Tom Stannard is heading to MIPIM as Manchester CEO for the first time. Credit: Manchester City Council

MIPIM | Continuity is key to GM and Northern growth, says Manchester CEO 

While still finding his feet in the top job at Manchester City Council, Tom Stannard heads to MIPIM today with no intention of deviating from a tried and tested formula for driving growth and attracting investment.

The eve of MIPIM 2025 marks the start of Stannard’s sixth week as the city council’s chief executive. He left Salford City Council after four years to take up the job, which became available when Joanne Roney headed to Birmingham.

Such is Manchester’s recent success in growth terms – the city outperforms its regional rivals on pretty much every metric – Stannard has no plans to move away from the message and approach that has worked so well for so long.

“I won’t make any apology for continuity,” he told Place North West in one of his first interviews since swapping Salford for Manchester.

“One of the things that’s been most successful about us as a Greater Manchester family over the years is that we’ve been a strong and consistent partnership.

“One thing the market looks for, especially in areas of marginal viability where we’ve got challenges on delivering stuff and bringing stuff forward at scale, is managerial, political, and strategic consistency and stability.”

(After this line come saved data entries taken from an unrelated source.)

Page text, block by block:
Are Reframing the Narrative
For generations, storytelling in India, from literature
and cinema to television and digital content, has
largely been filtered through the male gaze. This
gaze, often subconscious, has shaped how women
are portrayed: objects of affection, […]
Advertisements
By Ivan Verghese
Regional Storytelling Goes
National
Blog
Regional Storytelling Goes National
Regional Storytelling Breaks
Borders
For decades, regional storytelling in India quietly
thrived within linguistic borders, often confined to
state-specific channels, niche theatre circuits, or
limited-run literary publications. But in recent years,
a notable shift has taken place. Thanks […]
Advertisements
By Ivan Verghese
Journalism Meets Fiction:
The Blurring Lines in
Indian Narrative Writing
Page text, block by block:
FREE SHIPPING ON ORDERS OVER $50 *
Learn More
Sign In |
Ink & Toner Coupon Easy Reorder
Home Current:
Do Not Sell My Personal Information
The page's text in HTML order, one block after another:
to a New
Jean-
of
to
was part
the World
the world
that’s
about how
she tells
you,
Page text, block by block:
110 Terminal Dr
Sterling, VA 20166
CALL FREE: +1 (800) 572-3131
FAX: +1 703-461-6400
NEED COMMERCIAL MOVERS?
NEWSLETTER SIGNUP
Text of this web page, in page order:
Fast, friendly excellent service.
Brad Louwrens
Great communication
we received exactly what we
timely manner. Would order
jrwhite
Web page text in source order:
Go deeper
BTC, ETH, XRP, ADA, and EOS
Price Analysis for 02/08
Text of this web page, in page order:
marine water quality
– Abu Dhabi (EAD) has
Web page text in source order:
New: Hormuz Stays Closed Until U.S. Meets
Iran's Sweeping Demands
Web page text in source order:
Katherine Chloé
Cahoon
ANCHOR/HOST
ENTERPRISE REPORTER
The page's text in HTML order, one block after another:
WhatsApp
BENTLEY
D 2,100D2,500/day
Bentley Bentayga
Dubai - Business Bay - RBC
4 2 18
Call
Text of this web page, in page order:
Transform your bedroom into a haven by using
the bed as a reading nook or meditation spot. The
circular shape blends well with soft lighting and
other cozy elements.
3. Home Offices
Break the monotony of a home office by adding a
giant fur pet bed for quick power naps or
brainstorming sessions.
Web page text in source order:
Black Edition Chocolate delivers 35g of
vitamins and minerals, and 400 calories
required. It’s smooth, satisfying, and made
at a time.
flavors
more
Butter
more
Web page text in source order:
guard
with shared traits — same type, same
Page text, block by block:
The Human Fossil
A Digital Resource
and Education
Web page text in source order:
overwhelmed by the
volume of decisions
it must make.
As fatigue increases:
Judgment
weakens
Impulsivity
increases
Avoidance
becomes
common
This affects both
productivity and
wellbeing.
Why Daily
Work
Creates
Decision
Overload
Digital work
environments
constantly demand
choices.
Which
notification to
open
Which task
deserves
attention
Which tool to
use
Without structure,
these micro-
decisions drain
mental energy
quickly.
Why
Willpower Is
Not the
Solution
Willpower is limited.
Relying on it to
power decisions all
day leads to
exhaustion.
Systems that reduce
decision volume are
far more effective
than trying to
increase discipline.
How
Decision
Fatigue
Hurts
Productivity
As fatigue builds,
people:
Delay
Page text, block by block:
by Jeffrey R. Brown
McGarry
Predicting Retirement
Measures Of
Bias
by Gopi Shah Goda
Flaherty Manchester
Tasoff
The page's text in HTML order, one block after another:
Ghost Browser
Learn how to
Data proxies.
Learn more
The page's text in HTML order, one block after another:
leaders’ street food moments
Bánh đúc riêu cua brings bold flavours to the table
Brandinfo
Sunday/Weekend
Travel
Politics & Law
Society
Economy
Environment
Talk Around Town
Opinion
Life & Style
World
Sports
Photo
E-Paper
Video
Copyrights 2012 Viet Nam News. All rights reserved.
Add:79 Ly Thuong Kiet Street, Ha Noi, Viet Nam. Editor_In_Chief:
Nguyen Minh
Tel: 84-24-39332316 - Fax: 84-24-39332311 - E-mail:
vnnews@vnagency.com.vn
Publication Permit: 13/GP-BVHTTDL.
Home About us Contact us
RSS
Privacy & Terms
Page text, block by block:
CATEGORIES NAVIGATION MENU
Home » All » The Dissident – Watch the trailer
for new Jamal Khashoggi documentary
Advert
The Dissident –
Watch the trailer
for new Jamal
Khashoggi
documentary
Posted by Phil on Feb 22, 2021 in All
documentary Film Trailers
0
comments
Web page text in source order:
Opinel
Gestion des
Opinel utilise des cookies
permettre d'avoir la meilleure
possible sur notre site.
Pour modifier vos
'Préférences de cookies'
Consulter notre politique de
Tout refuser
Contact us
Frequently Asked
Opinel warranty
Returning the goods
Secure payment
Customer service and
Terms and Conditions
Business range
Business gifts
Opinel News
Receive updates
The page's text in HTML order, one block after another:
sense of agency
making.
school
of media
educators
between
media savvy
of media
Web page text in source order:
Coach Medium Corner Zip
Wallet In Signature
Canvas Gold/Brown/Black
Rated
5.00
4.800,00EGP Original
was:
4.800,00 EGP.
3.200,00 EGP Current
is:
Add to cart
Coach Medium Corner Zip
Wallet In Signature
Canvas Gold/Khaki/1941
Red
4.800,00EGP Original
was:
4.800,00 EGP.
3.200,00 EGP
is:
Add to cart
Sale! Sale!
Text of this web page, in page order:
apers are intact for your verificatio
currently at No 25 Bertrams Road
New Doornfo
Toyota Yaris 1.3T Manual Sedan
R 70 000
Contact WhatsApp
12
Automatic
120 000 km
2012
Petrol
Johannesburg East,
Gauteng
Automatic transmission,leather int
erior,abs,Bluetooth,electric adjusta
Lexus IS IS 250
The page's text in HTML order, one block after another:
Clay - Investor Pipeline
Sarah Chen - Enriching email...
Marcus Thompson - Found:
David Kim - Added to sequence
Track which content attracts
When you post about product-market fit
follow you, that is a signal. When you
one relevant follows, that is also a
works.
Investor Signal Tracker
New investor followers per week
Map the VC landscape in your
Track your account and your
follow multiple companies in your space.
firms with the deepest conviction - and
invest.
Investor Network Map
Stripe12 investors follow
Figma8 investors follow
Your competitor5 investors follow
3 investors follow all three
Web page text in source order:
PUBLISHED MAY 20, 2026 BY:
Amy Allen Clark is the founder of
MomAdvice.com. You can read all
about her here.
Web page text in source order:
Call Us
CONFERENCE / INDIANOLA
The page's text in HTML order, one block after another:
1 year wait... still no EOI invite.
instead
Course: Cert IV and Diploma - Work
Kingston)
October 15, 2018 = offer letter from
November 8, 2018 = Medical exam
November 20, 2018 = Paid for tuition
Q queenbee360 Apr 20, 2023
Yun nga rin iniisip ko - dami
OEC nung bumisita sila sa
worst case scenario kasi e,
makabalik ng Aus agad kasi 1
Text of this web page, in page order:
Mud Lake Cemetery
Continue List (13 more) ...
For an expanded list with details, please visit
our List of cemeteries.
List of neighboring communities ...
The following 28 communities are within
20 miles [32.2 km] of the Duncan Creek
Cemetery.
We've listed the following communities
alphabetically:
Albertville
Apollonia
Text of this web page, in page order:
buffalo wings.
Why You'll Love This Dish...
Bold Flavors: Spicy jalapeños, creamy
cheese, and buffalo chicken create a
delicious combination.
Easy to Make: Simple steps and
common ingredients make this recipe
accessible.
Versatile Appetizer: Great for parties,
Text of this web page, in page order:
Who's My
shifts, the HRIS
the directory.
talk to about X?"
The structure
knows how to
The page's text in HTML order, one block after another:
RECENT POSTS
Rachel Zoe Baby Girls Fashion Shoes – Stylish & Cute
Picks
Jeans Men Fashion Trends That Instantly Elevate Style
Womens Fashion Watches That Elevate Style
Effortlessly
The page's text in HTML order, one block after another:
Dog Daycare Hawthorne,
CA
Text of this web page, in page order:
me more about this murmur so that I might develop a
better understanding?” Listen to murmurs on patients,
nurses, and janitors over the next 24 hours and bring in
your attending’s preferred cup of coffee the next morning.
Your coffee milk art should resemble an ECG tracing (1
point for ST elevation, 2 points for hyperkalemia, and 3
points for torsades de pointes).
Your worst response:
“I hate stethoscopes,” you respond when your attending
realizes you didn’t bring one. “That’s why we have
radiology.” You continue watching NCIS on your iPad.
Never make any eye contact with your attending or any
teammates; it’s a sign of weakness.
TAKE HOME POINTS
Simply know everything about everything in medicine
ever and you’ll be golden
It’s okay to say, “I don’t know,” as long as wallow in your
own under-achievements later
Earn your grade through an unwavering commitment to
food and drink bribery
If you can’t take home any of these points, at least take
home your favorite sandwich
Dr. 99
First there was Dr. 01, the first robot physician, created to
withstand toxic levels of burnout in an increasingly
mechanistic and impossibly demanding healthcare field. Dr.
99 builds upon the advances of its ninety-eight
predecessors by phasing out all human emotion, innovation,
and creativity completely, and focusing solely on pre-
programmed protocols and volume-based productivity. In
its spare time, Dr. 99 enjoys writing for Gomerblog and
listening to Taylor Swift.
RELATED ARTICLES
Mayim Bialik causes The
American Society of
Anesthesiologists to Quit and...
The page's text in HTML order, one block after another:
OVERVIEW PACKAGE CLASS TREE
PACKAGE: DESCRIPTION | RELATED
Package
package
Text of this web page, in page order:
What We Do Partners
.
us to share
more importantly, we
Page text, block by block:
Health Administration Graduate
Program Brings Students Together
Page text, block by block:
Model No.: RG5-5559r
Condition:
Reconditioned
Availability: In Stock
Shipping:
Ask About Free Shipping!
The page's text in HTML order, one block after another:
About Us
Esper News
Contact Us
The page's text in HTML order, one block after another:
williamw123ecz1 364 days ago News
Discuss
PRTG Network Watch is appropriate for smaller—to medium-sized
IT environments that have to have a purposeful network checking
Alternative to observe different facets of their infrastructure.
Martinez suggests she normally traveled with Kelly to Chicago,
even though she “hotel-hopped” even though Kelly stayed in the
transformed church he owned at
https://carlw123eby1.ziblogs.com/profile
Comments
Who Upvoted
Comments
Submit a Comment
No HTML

While the “open for business, open for partnership” message Stannard will be pedalling at MIPIM is one he is familiar with from his time within the GM family, he recognises there will be more eyes on him in Cannes in 2025 than in previous years.

“It’s a different kind of pressure and spotlight…because its Manchester,” he said.

“You can’t not be in the spotlight co-leading [with leader Cllr Bev Craig] one of the biggest city economies in the country. I’m up for that, I’m not afraid of that in any way. I think that goes with the territory.”

One factor that will help Manchester’s MIPIM message cut through is the recent change in government and its alignment with the politics of Stannard’s council.

“There is a different political alignment in the UK and there is a necessary focus on growth as being the top mission for the country,” he said.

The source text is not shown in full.